Comment by lmeyerov
7 days ago
For graphistry at least, I care less about the surface syntax (async/await) and more about getting gpu-side work stealing, dynamic task scheduling, etc. Our code is written at such a much higher level that these are primitives needed by our runtime, not most of our developers & users. Imagine SQL, cypher, etc on GPUs and our implementations of those being able to use the gpu-side libraries when coordinating 1M+ threads.

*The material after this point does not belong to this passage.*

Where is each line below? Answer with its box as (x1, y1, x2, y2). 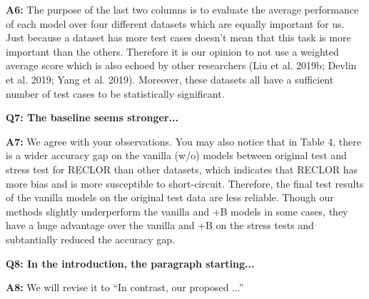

Is it the performance benefits? Or being able to write concurrent code much more expressively? Though I suppose the latter might imply the former.
Performance.
Our code looks like pure pandas (fancier SQL) wrapped as HTTP service (arrow instead of json), so the expressivity is more of a step backwards. We already did the work of turning awkward irregular code into relational pipelines that GPUs love.
Our problems are:
- Multi-tenancy. Our users get to time share GPUs, so when getting many GPU tasks big & small, we want them co-scheduled across the many GPUs & their many cores. GPUs are already more cost effective per Watt than CPUs, but we think we can 2x+ here, which is significant.
- Constant overheads. One job can be deep, with many operations, so round-tripping each step of the control plane, think each SQL subexpression, CPU<>GPU is silly and adds up. Small jobs are dominated by embarrassing overheads that are precluding certain use cases. We are thinking of doing CPU hot paths to avoid this, but rather just fix the GPU path.